Topic Modeling is an NLP process to discover abstract topics that occur within a collection of documents.

It helps in identifying patterns and structures within the text data which can be used to organize, summarise or explore large volumes of information.

Topics are the cluster of words that frequently occur together. Each topic is characterised by a distribution of words and each document in a corpus can be identified or described by a distribution of topics.

Some methods for topic modeling are 
* Latent Dirichlet Allocation (LDA)
* Non-Negative Matrix Factorization (NMF)
* Latent Semantic Analysis (LSA) / Latent Semantic Indexing (LSI)
* Hierarchical Dirichlet Process (HDP)
* Correlated Topic Model (CTM)
* Biterm Topic Model (BTM)
* Neural Topic Models

* * ProdLDA (Product of Experts LDA)
* * Embedded Topic Model (ETM)
* * Top2Vec
* Gibbs Sampling for Dirichlet Multinomial Mixture (GSDMM)
* BERTopic

After preprocessing and modeling, the interpretation of the results are needed. The resulting topics are analyzed along with the words from each topic to understand the meaning of them.

# Prequisites

In [43]:
import pandas as pd
from tqdm.notebook import tqdm
import nltk
from nltk.corpus import stopwords
from nltk.stem import WordNetLemmatizer
from nltk.tokenize import word_tokenize

from sklearn.feature_extraction.text import CountVectorizer
from sklearn.decomposition import LatentDirichletAllocation
import pyLDAvis.lda_model

import pickle
 

In [2]:
nltk.download("stopwords")
nltk.download("punkt_tab") #For Word Tokenize
nltk.download('wordnet')   #For

[nltk_data] Downloading package stopwords to
[nltk_data]     C:\Users\Snowwolf\AppData\Roaming\nltk_data...
[nltk_data]   Package stopwords is already up-to-date!
[nltk_data] Downloading package punkt_tab to
[nltk_data]     C:\Users\Snowwolf\AppData\Roaming\nltk_data...
[nltk_data]   Package punkt_tab is already up-to-date!
[nltk_data] Downloading package wordnet to
[nltk_data]     C:\Users\Snowwolf\AppData\Roaming\nltk_data...
[nltk_data]   Package wordnet is already up-to-date!


True

In [2]:
df = pd.read_csv("tripadvisor_hotel_reviews.csv")

In [3]:
df.head(2)

Unnamed: 0,Review,Rating
0,nice hotel expensive parking got good deal sta...,4
1,ok nothing special charge diamond member hilto...,2


In [4]:
lemmetizer = WordNetLemmatizer()
stop_words_set = set(stopwords.words("english"))

In [6]:
for i in tqdm(range(0, len(df))):
    review = df.iloc[i]["Review"]
    tokens = word_tokenize(review)
    clean = ""
    for j in tokens: #Conversion to lower anc check for special character,spaces and stop words
        j = j.lower() 
        j = lemmetizer.lemmatize(j)
        if(j in stop_words_set or not(j.isalpha()) or j.isspace()):
            pass
        else:
            clean = clean + j +" "
    clean = clean[:-1]
    df.loc[i, "Review"] = clean 
            

  0%|          | 0/20491 [00:00<?, ?it/s]

In [8]:
df.head(3)

Unnamed: 0,Review,Rating
0,nice hotel expensive parking got good deal sta...,4
1,ok nothing special charge diamond member hilto...,2
2,nice room experience hotel monaco seattle good...,3


# LDA 

LDA needs a document term matrix where every row is a document and contains the frequency of words present w.r.t the corpus.

In [9]:
vectorizer = CountVectorizer()

dtm = vectorizer.fit_transform(df["Review"])

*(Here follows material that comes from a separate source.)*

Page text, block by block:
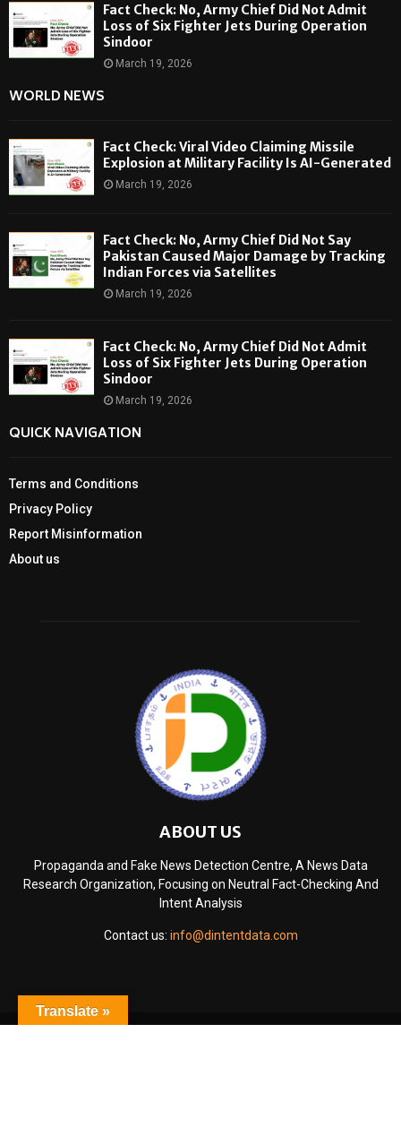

feature_names = vectorizer.get_feature_names_out()

In [65]:
lda_model = LatentDirichletAllocation(n_components=13, random_state=20, 
                                      n_jobs=-1, verbose=1)
lda_model.fit(dtm)

#n_components defines how many topics we want

iteration: 1 of max_iter: 10
iteration: 2 of max_iter: 10
iteration: 3 of max_iter: 10
iteration: 4 of max_iter: 10
iteration: 5 of max_iter: 10
iteration: 6 of max_iter: 10
iteration: 7 of max_iter: 10
iteration: 8 of max_iter: 10
iteration: 9 of max_iter: 10
iteration: 10 of max_iter: 10


In [66]:
pickle.dump(lda_model, open("lda_model.pickle", "wb"))

In [67]:
lda_model = pickle.load(open("lda_model.pickle", "rb"))

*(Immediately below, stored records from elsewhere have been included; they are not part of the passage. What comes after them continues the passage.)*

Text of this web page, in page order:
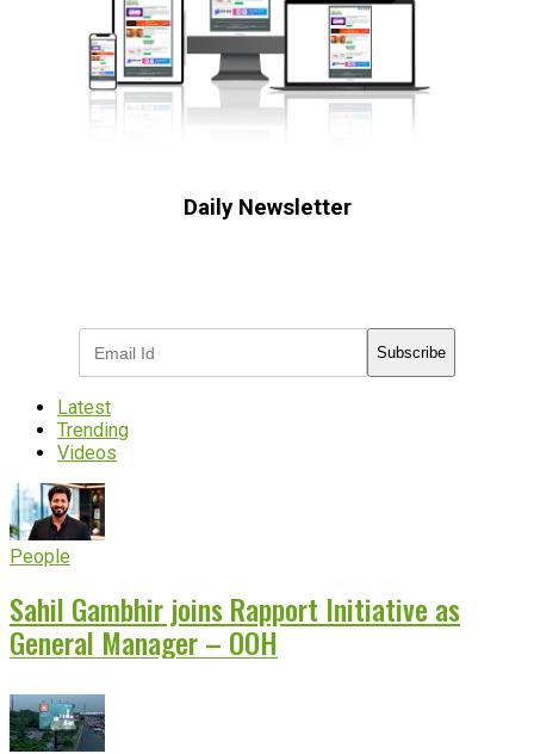
Daily Newsletter
Subscribe
Latest
Trending
Videos
People
Sahil Gambhir joins Rapport Initiative as
General Manager – OOH

The number of feature names are equivalent to the number of features created for every document(row) by the Count Vectorizer

In [68]:
#Display topics
top_words = 5

for topic_index, topic in enumerate(lda_model.components_):
    temp = ""
    for i in topic.argsort()[-top_words:]:
        topic_name = feature_names[i]
        temp = temp + topic_name + " "
    print(f"Topic number {topic_index} with topics : {temp}")

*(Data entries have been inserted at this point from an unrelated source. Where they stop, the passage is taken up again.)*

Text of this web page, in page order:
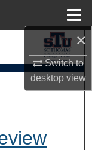
×
Switch to
desktopview
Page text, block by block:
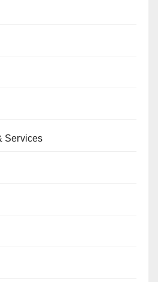
Services

Topic number 0 with topics : hospital doctor palace riu waikiki 
Topic number 1 with topics : location good great room hotel 
Topic number 2 with topics : nice great pool hotel beach 
Topic number 3 with topics : nice hotel bed night room 
Topic number 4 with topics : day room royal service resort 
Topic number 5 with topics : good stay great hotel room 
Topic number 6 with topics : great stay staff room hotel 
Topic number 7 with topics : restaurant pool service villa bali 
Topic number 8 with topics : night san inn parking car 
Topic number 9 with topics : great good food beach resort 
Topic number 10 with topics : day told desk hotel room 
Topic number 11 with topics : water pool service hotel room 
Topic number 12 with topics : stay stayed york time room 


In [69]:
pyLDAvis.enable_notebook()
vis = pyLDAvis.lda_model.prepare(lda_model, dtm, vectorizer)
vis

In [70]:
#Assigning most dominant topic to each review

topic_distribution = lda_model.transform(dtm)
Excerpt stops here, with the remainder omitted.